Now, let’s take a look at the async
keyword introduced in the .NET Framework 4.5. This feature simplifies writing callback-based asynchronous code. Here’s an example:
private async Task WaitAsync()
{
var client = new HttpClient();
Task<string> task = client.GetStringAsync("http://0install.de/");
string result = await task;
MessageBox.Show(result);
}
The async
keyword in the method signature tells the compiler to expect await
calls in the method body. These mark points where the sequential execution of a method ends and the following code is transformed into a callback. Such callbacks are used to resume the execution when a blocking operation represented by a Task
object (e.g. an HTTP request) has been completed. Notice the return type of the WaitAsync()
method itself is also Task
even though it has no return
statements. The compiler implicitly returns Task
s at await
points, allowing consumers of your method to again use await
.
The code we wrote above is transformed by the compiler into something like this:
private Task WaitAsync()
{
var client = new HttpClient();
Task<string> task = client.GetStringAsync("http://0install.de/");
task.ContinueWith(t =>
{
string result = t.Result;
MessageBox.Show(result);
});
}
Asynchronous methods often provide an overload with an argument of the type CancellationToken
. These tokens can be used to request cooperative cancellation. This means that the asynchronous method checks for pending cancellation requests at fixed points and has the opportunity to clean up after itself. Another common argument type for asynchronous methods is the IProgress<T>
interface. Callers can use this to provide a callback for tracking the progress of long-running operations.
As you can see, the async
feature, much like LINQ, depends on specific classes and methods being present in the BCL (or any other library) while leaving most of the “magic” to the compiler. Microsoft provides a NuGet package called Microsoft.Bcl.Async that backports the Async-related BCL classes introduced in the .NET Framework 4.5 to the .NET Framework 4.0. This is similar to the LinqBridge
library we talked about in the previous post.

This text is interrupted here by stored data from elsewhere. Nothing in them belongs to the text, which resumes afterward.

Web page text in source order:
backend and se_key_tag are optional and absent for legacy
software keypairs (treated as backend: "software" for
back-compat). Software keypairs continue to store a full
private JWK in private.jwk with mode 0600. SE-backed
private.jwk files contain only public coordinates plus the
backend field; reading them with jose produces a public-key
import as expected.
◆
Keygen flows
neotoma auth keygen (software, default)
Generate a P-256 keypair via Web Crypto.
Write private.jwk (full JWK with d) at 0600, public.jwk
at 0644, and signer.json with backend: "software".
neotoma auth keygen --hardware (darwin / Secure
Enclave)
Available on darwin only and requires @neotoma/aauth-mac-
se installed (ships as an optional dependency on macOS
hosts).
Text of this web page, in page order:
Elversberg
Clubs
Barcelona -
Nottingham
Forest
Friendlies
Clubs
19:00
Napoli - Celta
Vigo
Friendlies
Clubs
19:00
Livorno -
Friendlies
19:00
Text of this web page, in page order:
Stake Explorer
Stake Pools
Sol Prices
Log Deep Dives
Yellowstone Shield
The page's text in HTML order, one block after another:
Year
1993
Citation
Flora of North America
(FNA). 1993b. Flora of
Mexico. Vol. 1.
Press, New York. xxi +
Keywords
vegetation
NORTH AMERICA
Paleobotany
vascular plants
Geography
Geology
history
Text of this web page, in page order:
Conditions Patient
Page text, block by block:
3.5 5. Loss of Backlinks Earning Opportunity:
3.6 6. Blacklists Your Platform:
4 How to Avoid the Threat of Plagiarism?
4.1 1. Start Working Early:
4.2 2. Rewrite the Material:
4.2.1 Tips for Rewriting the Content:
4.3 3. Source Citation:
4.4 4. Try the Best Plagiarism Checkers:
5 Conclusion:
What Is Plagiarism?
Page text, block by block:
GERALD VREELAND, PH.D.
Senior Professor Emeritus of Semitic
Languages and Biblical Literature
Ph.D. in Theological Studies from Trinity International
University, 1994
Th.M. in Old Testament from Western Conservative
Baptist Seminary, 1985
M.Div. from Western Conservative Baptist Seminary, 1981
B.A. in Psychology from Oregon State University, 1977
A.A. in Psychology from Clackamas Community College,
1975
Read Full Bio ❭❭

We started developing Zero Install for Windows in 2010, 2 years before .NET Framework 4.5 was released in 2012. This led us to implement our own system for managing asynchronous tasks based on classic threads rather than callbacks. We extracted this functionality from Zero Install to a shared utils library called NanoByte.Common. We’ll talk about this in more detail in a future post.
After the release of the .NET Framework 4.5, we refactored the cancellation- and progress-related classes of our task code (not the actual task execution though) to match the signatures of the equivalent .NET classes as closely as possible. Unfortunately, we could not simply use the backported classes from the NuGet package mentioned above. Unlike their Microsoft-provided equivalents our classes are serializable, making them compatible with .NET Remoting. While this feature is considered legacy and has been mostly superseded by WCF, it is still very useful for IPC between applications and services running on the same machine. In Zero Install, we use it for communicating with the Store Service. For easier interoperability, we added extension methods and implicit type casts that convert between our custom classes and their .NET Framework counterparts when NanoByte.Common
is compiled for .NET 4.5 or later.
In the next part, we’ll look at library versioning in .NET, before talking about targeting multiple .NET Framework versions in the last part.